Нет, мне это решительно не нравилось. Стоило Дэвиду улыбнуться, как мое сердце начинало выделывать эти непонятные штучки.
Я надела шлем. Он был немного велик, но, принимая во внимание мою шевелюру, сидел довольно плотно.
– Спасибо, – поблагодарила я. Я и вправду была тронута, почти так же, как тогда, когда Дэвид вырезал на подоконнике мое имя.
Позже, когда Джо сел мне на плечо, – сегодня мы рисовали кусок сырой говядины, и надо было передать все оттенки красного – я даже не обратила на это внимания. Через пару минут ворон улетел, обиженно каркнув.
Все рассмеялись, и я снова заметила, что Дэвиду смех идет даже больше, чем улыбка. Дэвид производил впечатление… уверенного в себе человека, что ли. Человека, которому нипочем и сотня–другая Крис Парке.
Другого объяснения тому, что я сделала, у меня нет. Мы мыли кисти, и я, с трудом скрывая волнение, как можно небрежнее спросила:
– Дэвид, не хочешь пойти со мной в субботу на вечеринку?
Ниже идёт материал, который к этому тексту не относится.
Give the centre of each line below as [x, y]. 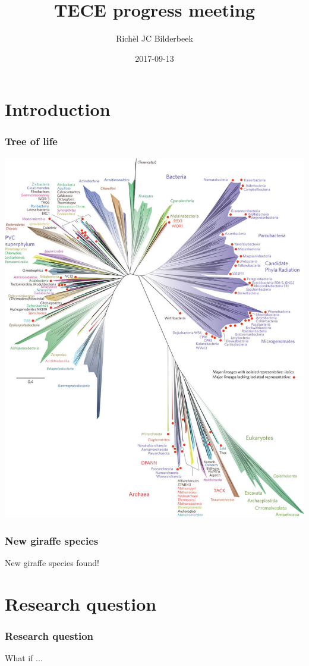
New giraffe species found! [52, 562]
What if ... [24, 658]
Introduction [58, 109]
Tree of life [31, 141]
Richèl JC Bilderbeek [154, 38]

Я думала, он откажется. Но он улыбнулся и сказал:
– Ну конечно, а почему бы и нет?
Вот десять вероятных причин, по которым я пригласила Дэвида на вечеринку Крис Паркс в субботу.
10. Временное помутнение рассудка из–за запаха краски.
9. Из чувства солидарности с Катриной, у которой, кажется, развился стокгольмский синдром (это когда жертва проникается нежностью к мучителю). Причем развился в такой острой форме, что она решила соврать родителям и пойти на сомнительную вечеринку с парнем, которого едва знала.
8. Из–за его глаз.
7. Из–за того, что он был таким милым тогда, в Белом доме. И достал мне гамбургер. И вырезал мое имя на подоконнике.
6. Из–за того, как мило он выглядел тогда в Белом доме со своими взъерошенными волосами.